American banks offering CME’s Comex contracts, however, likely oversold futures contracts without actually having the requisite physical gold in hand. Ownership of the underlying asset could be easily transferred if the New York-based exchange allows settlement using 400-ounce gold bars. The change in delivery terms would negate the need to melt the gold bars into 100-ounce bars.

On March 24, 2020, CME announced the launch of a new gold futures contract with delivery in 100-ounce, 400-ounce and 1-kilogram gold bars. The newly announced futures contract has its first expiry in April but it is not clear whether the change in delivery terms will be permitted for older contracts.

Cryptocurrency Market Offers Ray of Hopefor Distressed Investors

The latest series of events in London raise questions over gold’s status as a safe-haven asset during economic crises. For years, it was wrongly believed that the total supply of currency in a country’s banking system was directly proportional to its gold reserves.

The global recession of 2008 proved that the notion to be false as central banks engaged in unlimited printing of currency to combat any long-term slowdown, resulting in lower purchasing power and other detrimental side effects. This is because the total value of currency in circulation remains constant but the number of banknotes in circulation rises. As a result, inflation rises and prices of goods increase.

Cryptocurrencies are built on the principle of decentralization, which means that traders do not have to rely on an authority or third-party decision-maker. The public nature of blockchain technology, coupled with the presence of honest nodes, ensures no market manipulation takes place in the network. Unlike fiat currency, Bitcoin has a fixed supply and an inflation rate which will eventually go down to zero. There will never be more than 21 million bitcoins in circulation after the last unit is mined.

Futures contracts, on the other hand, are built on trust between two parties, while the liquidity is guaranteed by an exchange. If banks engage in selling of futures contracts without having the underlying asset, the bullion market could be decimated overnight. Equity markets have already witnessed sharp selling as the global economy is forecast to slide into another recession.

Precious metals and digital currencies are two assets that are limited in nature and their mining cannot be continued forever. Goods that are limited in nature command a premium over other assets and are considered as safe-haven in periods during economic contraction. However, unlike futures contracts, overselling can be eliminated in the cryptocurrency market.

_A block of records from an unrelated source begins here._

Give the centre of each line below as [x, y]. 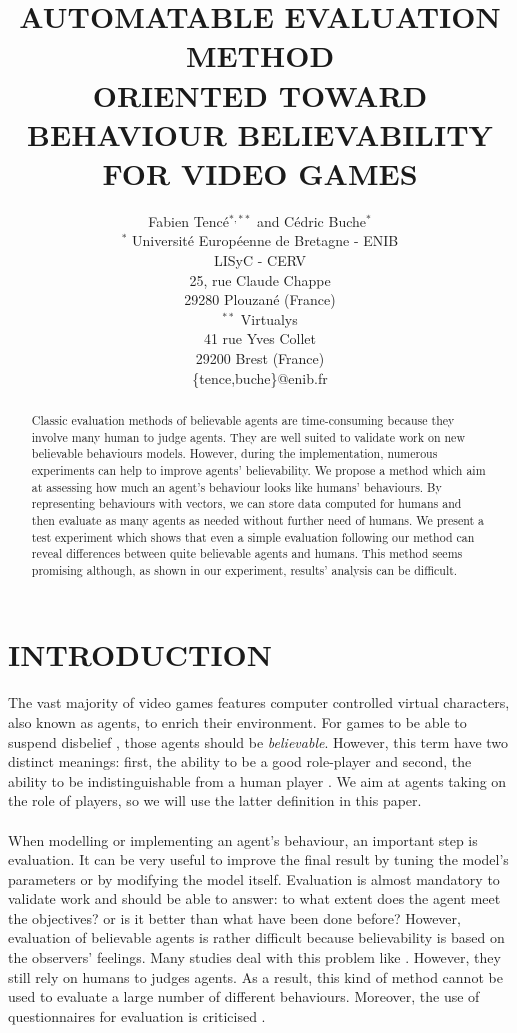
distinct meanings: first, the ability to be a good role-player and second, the [240, 761]
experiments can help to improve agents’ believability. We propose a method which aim [258, 469]
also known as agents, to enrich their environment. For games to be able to [237, 721]
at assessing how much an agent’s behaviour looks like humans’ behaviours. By [236, 486]
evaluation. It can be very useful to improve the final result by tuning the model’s [258, 859]
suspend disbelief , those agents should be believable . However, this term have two [258, 741]
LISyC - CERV [260, 260]
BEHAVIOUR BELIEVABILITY [260, 133]
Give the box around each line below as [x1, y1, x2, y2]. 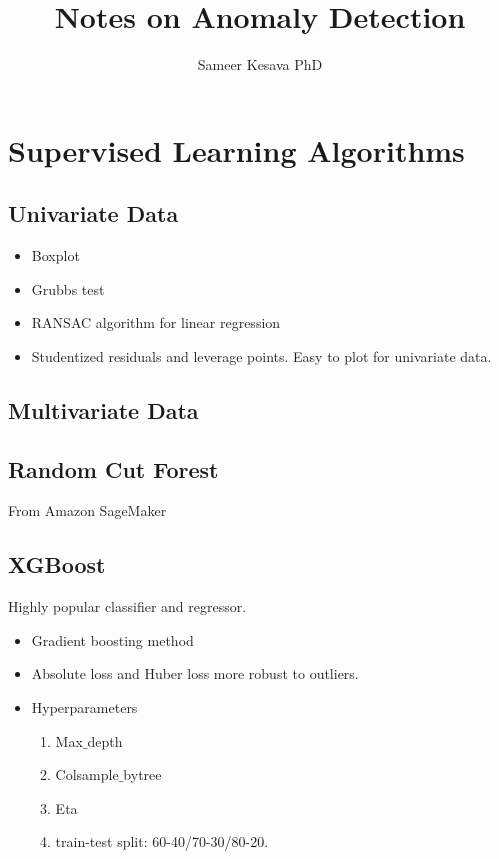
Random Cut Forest [8, 453, 219, 484]
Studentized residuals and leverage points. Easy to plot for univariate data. [31, 345, 492, 366]
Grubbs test [31, 278, 105, 299]
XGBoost [8, 549, 106, 580]
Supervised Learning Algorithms [8, 129, 465, 170]
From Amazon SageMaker [8, 500, 167, 521]
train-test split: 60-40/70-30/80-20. [55, 831, 269, 852]
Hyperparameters [31, 697, 138, 718]
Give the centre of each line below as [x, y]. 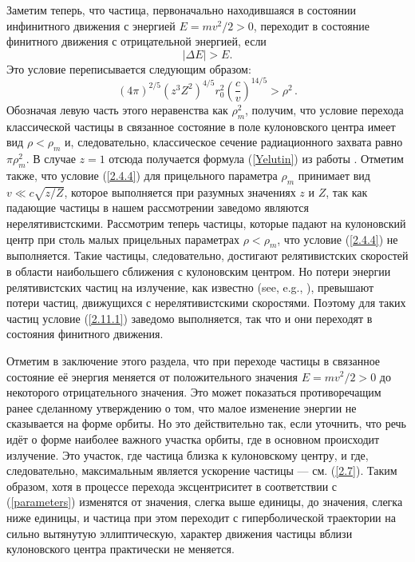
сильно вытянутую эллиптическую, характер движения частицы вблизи [180, 533]
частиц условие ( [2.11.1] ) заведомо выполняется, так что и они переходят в [190, 318]
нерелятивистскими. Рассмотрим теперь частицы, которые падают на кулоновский [206, 223]
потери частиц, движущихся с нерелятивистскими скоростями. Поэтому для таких [206, 303]
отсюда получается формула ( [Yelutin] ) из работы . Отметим [256, 159]
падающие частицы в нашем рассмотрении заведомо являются [158, 207]
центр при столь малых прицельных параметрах [123, 239]
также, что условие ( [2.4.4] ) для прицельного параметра [142, 175]
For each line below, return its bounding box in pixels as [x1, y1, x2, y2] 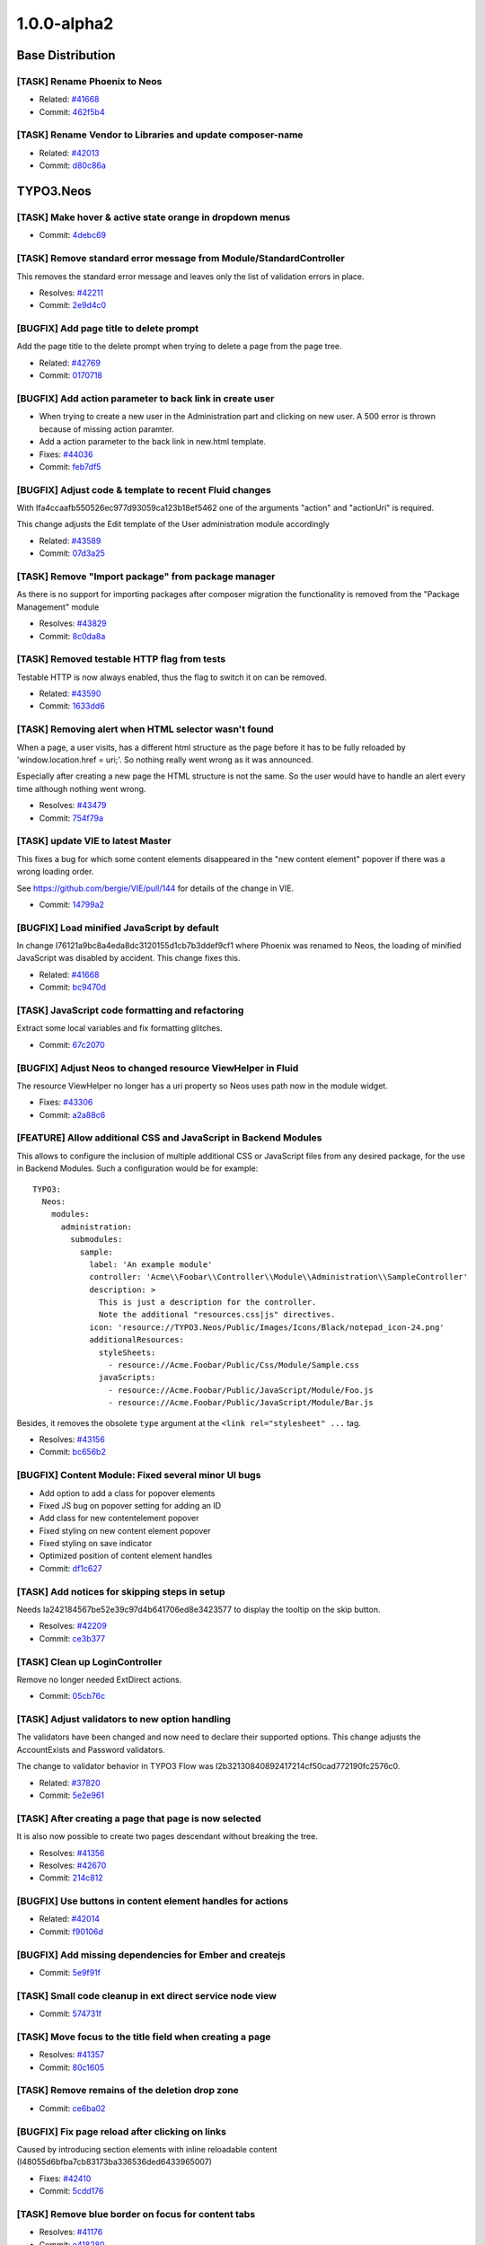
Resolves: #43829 [39, 618, 107, 629]
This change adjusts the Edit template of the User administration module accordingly [16, 519, 330, 530]
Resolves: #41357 [39, 2049, 105, 2060]
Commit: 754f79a [39, 813, 103, 823]
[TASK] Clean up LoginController [16, 1655, 163, 1668]
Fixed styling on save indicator [39, 1538, 153, 1549]
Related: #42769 [39, 357, 101, 368]
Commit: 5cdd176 [39, 2186, 104, 2197]
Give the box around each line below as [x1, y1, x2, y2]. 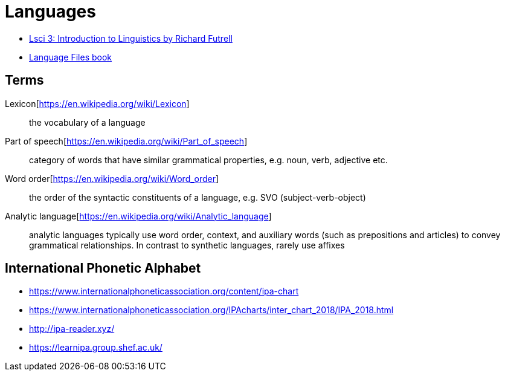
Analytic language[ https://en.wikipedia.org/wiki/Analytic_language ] [5, 210, 272, 221]
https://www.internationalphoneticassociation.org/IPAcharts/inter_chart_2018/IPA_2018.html [29, 305, 394, 316]
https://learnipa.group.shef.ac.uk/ [29, 342, 162, 353]
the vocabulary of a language [29, 117, 146, 128]
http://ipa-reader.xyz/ [29, 323, 115, 334]
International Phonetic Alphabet [5, 261, 201, 276]
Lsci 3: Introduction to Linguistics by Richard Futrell [29, 33, 233, 44]
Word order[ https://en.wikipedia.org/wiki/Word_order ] [5, 173, 219, 184]
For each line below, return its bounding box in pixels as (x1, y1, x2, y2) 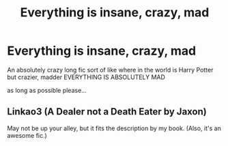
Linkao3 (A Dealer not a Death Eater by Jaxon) (7, 106, 207, 117)
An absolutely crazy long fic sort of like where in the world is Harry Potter (7, 65, 214, 74)
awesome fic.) (7, 131, 48, 139)
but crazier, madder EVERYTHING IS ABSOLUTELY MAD (7, 73, 166, 81)
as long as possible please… (7, 86, 87, 94)
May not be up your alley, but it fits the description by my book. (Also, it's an (7, 124, 222, 132)
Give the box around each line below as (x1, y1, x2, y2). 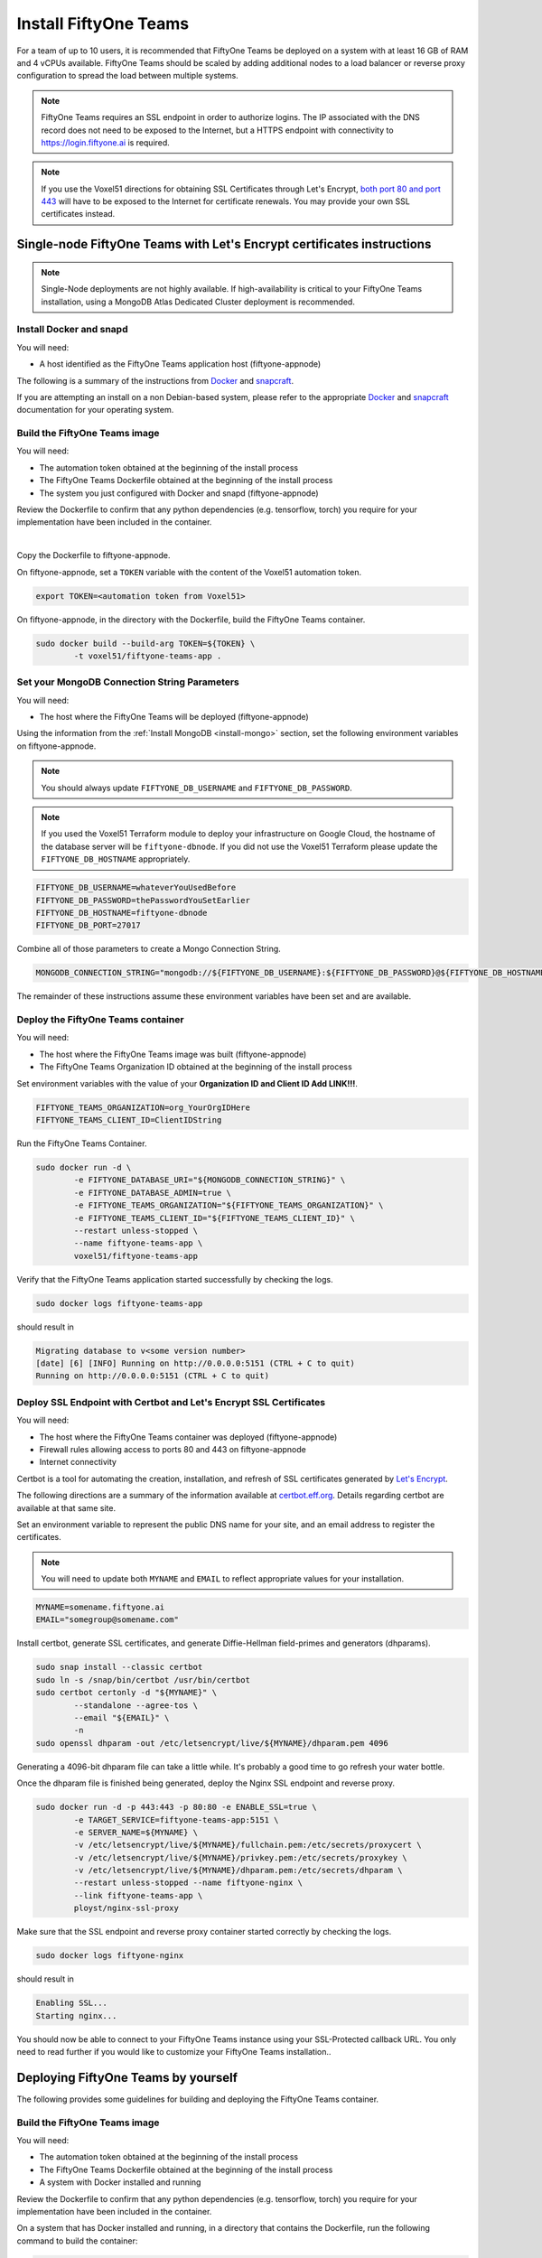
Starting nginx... (35, 2011, 117, 2020)
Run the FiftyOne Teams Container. (16, 1138, 147, 1149)
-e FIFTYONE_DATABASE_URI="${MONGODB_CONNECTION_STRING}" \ (73, 1175, 346, 1185)
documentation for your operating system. (16, 405, 174, 415)
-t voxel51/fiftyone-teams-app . (73, 650, 222, 661)
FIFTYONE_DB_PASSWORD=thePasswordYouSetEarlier (35, 895, 250, 905)
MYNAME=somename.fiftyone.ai (35, 1602, 165, 1612)
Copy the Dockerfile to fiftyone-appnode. (16, 550, 171, 561)
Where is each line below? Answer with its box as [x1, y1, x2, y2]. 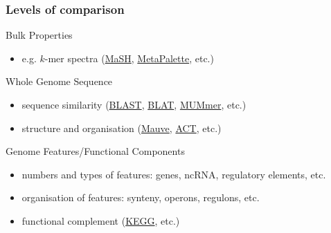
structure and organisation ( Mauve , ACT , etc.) [21, 120, 222, 135]
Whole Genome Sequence [6, 74, 113, 88]
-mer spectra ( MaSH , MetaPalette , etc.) [44, 50, 214, 65]
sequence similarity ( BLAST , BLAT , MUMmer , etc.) [21, 97, 247, 111]
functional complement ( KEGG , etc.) [21, 213, 180, 227]
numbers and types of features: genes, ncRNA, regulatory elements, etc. [21, 167, 326, 181]
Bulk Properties [6, 28, 73, 42]
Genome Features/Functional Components [6, 144, 185, 158]
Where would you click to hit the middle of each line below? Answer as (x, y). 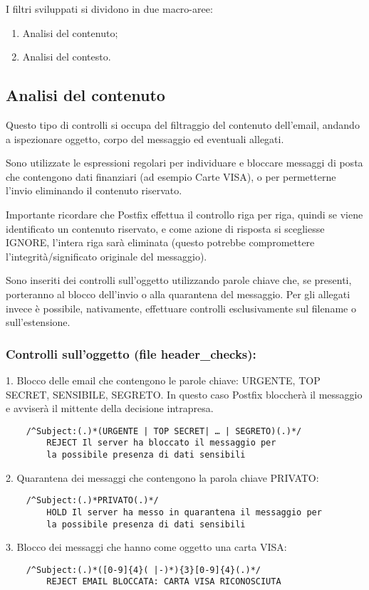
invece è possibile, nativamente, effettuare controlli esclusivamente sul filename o (181, 308)
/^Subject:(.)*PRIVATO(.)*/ (92, 501)
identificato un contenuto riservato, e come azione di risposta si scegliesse (165, 228)
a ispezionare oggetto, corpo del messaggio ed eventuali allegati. (145, 138)
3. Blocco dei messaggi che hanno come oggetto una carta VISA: (146, 547)
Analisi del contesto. (67, 57)
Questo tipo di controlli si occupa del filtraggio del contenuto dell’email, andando (183, 124)
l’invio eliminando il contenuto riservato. (94, 190)
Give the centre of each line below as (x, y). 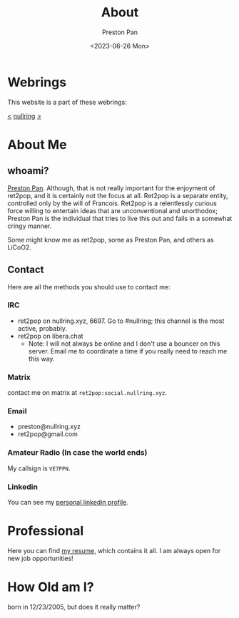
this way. (41, 359)
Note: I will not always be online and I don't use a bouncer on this (124, 344)
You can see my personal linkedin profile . (68, 502)
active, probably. (42, 328)
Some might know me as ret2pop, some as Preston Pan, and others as (111, 240)
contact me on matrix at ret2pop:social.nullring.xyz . (87, 393)
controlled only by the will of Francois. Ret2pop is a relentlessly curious (112, 203)
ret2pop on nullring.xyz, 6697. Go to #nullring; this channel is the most (121, 321)
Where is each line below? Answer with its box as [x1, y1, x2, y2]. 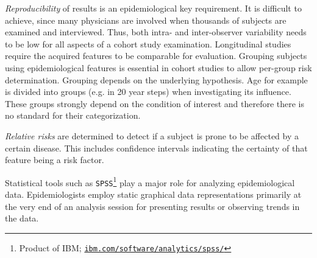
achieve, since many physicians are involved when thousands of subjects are [5, 13, 287, 26]
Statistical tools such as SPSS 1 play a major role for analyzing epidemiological [5, 174, 295, 189]
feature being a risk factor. [5, 153, 104, 166]
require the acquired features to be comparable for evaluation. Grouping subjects [5, 49, 307, 62]
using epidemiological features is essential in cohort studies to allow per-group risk [5, 61, 312, 74]
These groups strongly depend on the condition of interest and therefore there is [5, 97, 305, 110]
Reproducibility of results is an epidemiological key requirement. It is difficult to [5, 2, 302, 14]
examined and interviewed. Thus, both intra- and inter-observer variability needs [5, 26, 307, 38]
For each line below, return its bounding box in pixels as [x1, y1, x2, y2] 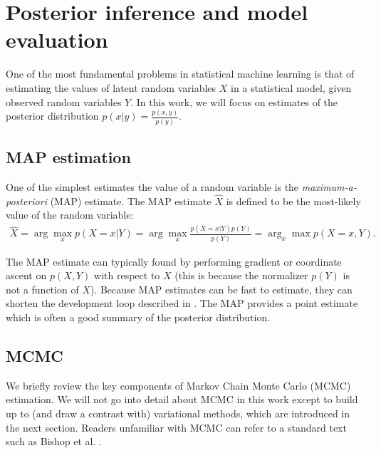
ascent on [6, 268, 47, 283]
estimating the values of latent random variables [6, 80, 216, 95]
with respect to [94, 268, 160, 283]
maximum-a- [301, 179, 357, 194]
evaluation [6, 25, 108, 54]
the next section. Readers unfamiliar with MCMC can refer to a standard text [6, 420, 347, 434]
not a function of [6, 281, 79, 296]
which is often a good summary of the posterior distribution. [6, 309, 271, 324]
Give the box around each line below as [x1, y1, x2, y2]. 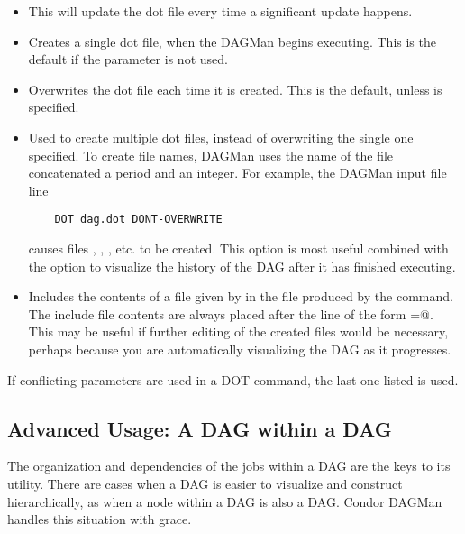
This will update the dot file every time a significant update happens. [28, 2, 413, 20]
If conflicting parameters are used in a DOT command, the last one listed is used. [7, 370, 459, 389]
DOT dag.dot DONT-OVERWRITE [54, 213, 223, 226]
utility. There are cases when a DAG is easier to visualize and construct [7, 474, 403, 493]
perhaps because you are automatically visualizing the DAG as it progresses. [28, 339, 451, 358]
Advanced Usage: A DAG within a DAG [7, 414, 392, 442]
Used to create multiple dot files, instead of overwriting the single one [28, 127, 414, 146]
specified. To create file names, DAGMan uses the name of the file [28, 145, 394, 164]
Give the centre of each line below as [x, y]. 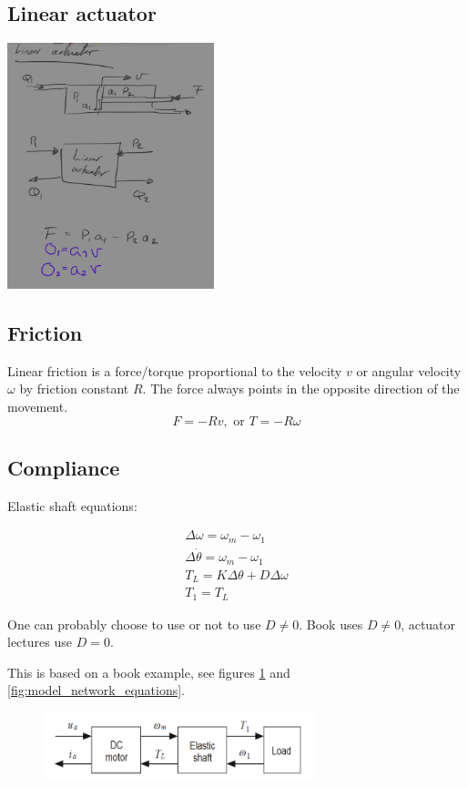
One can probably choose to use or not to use [134, 624]
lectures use [40, 642]
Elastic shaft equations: [72, 505]
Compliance [64, 467]
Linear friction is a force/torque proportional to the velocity [175, 370]
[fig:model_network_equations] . [96, 690]
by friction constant [74, 389]
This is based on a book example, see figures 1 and [149, 672]
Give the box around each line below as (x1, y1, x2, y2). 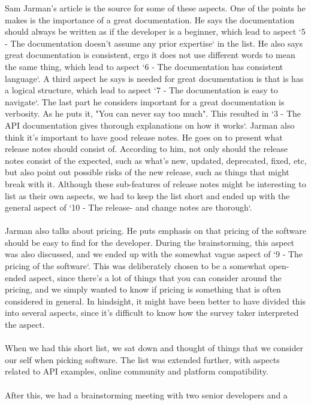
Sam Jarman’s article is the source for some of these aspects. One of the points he (5, 2, 306, 14)
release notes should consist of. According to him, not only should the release (5, 142, 288, 155)
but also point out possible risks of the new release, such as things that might (5, 166, 289, 178)
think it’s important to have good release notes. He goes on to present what (5, 130, 283, 143)
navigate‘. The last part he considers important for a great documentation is (5, 95, 285, 108)
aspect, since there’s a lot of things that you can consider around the (29, 271, 282, 284)
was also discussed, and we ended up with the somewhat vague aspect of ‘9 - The (5, 248, 303, 260)
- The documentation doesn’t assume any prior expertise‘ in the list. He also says (5, 36, 303, 49)
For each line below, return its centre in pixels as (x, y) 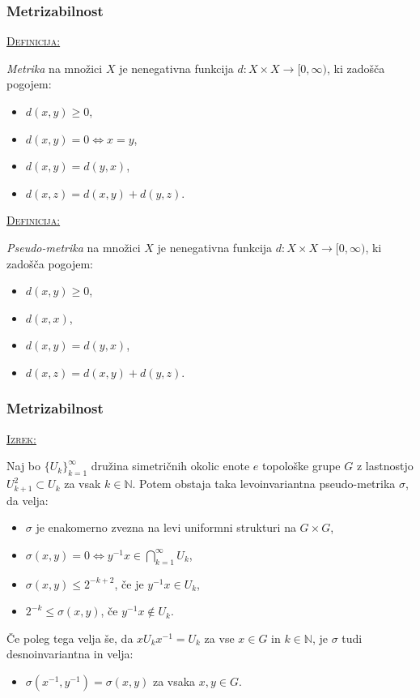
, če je (129, 583)
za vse (219, 638)
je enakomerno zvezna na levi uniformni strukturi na (166, 527)
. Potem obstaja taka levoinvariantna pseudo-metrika (264, 484)
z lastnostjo (385, 466)
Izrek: (22, 438)
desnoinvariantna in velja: (70, 654)
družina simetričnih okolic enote (170, 466)

Smart contracts built on blockchains such as Ethereum ensure that all parties own the underlying asset before initiating a trade. Every asset bought through such a smart contract is linked to the blockchain using a digital token and the ownership of such a token is enough to prove ownership of the underlying asset.

Traditionally, gold was considered to be the safest asset during times of economic upheaval. However, cryptocurrencies are legitimately scarce and traceable due to the public nature of their networks.

Institutional investors do not buy physical gold directly. Instead, they are dependent on custodians to handle their gold which could make the asset a risky proposition. Bitcoin and other digital currencies, however, do not require third party custodians and can be safely stored in a digital wallet. As a result, digital tokens make a more compelling case than even gold.